The idea that infections earlier in life might somehow set the stage for Alzheimer’s decades later has simmered at the edge of mainstream medicine for years. It’s been overshadowed by the prevailing theory that Alzheimer’s stems from sticky plaques that clog the brain.
Thursday’s study has even some specialists who never embraced the infection connection saying it’s time for a closer look, especially as attempts to block those so-called beta-amyloid plaques have failed.
“With an illness this terrible, we cannot afford to dismiss all scientific possibilities,” said Dr. John Morris, who directs the Alzheimer’s research center at Washington University School of Medicine in St. Louis. He wasn’t involved in the new research but called it impressive.
The study also fits with mounting evidence that how aggressively the brain’s immune system defends itself against viruses or other germs may be riskier than an actual infection, said Alzheimer’s specialist Dr. Rudolph Tanzi of Mas- sachusetts General Hospital. With Harvard colleague Dr. Robert Moir, Tanzi has performed experiments showing that sticky beta-amyloid captures invading germs by engulfing them — and that’s why the plaque starts forming in the first place.
The team from Mount Sinai and Arizona State University came up with some viral suspects — by accident. The study, funded by the National Institutes of Health, wasn’t hunting viruses but was looking for new drug targets for Alzheimer’s. The researchers were using complex genetic data from hundreds of brains at several brain banks to compare differences between people who’d died with Alzheimer’s and the cognitively normal.

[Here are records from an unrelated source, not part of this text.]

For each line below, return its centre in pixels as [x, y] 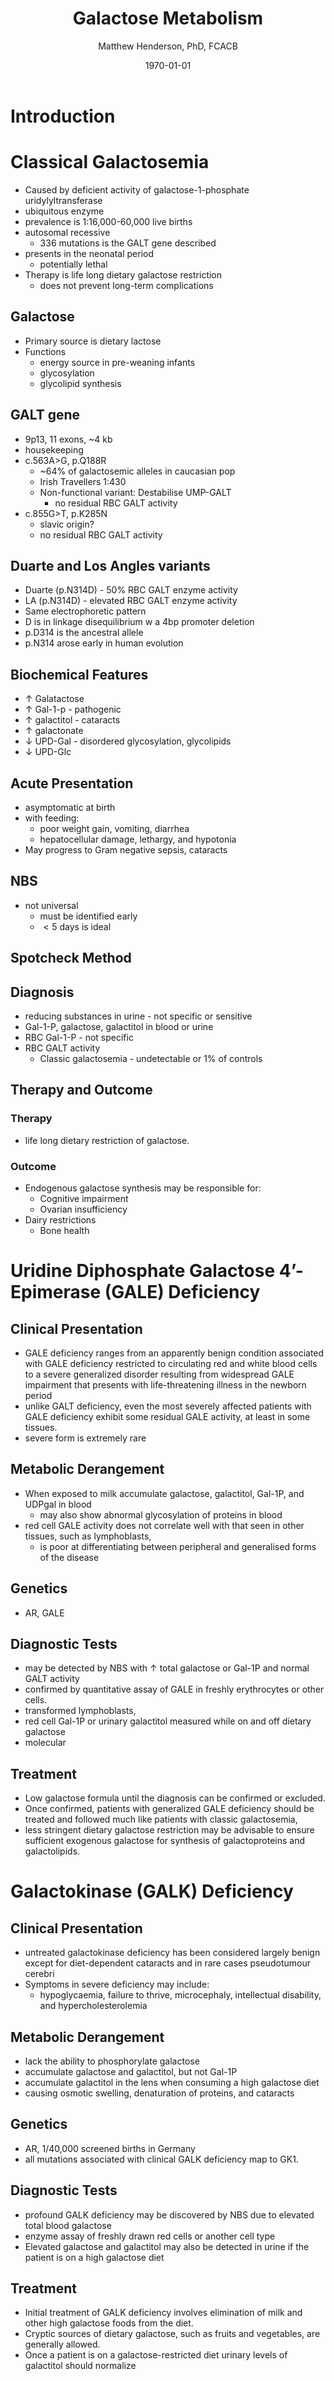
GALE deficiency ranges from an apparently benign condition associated [174, 1353]
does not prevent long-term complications [126, 285]
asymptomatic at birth [70, 807]
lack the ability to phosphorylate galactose [112, 2061]
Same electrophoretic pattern [85, 611]
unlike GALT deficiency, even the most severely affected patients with [168, 1406]
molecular [45, 1743]
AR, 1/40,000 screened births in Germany [110, 2148]
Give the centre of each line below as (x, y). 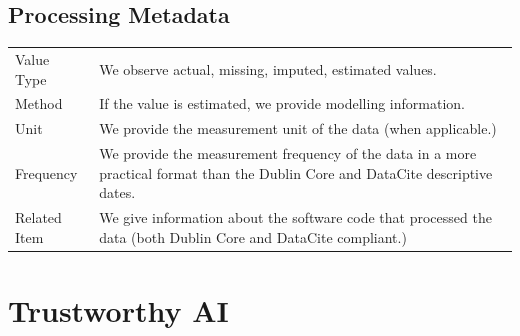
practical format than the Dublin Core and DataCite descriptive (296, 172)
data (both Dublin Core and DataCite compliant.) (253, 236)
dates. (117, 192)
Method (39, 103)
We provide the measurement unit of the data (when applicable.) (298, 128)
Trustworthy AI (118, 309)
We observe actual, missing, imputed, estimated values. (268, 68)
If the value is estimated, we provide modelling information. (282, 103)
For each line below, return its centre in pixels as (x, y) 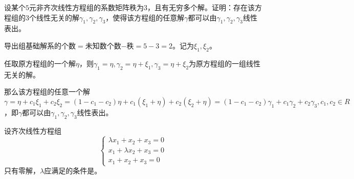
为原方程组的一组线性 (225, 63)
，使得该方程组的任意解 (145, 17)
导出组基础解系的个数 (40, 45)
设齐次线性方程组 (33, 130)
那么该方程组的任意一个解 (47, 92)
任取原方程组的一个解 (40, 63)
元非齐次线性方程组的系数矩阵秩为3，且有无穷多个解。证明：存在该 (142, 7)
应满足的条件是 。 (73, 171)

The first clues that viruses were around “came screaming out at us,” said Mount Sinai geneticist Joel Dudley, a senior author of the research published Thursday in the journal Neuron.
Since 1980, other researchers have linked a variety of bacteria and viruses to an increased risk of Alzheimer’s. But it was never clear if germs were bystanders or actively spurring Alzheimer’s.
The new study went farther: Researchers used computer models to check how the viral genes interacted with human genes, proteins and amyloid buildup, almost like the viruses’ social media connections, Dudley explained.
They found a lot of interactions, suggesting the viruses could even switch on and off Alzheimer’s-related genes. To see if those interactions mattered, the researchers bred mice lacking one molecule that herpes seemed to deplete. Sure enough, the animals developed more of those amyloid plaques.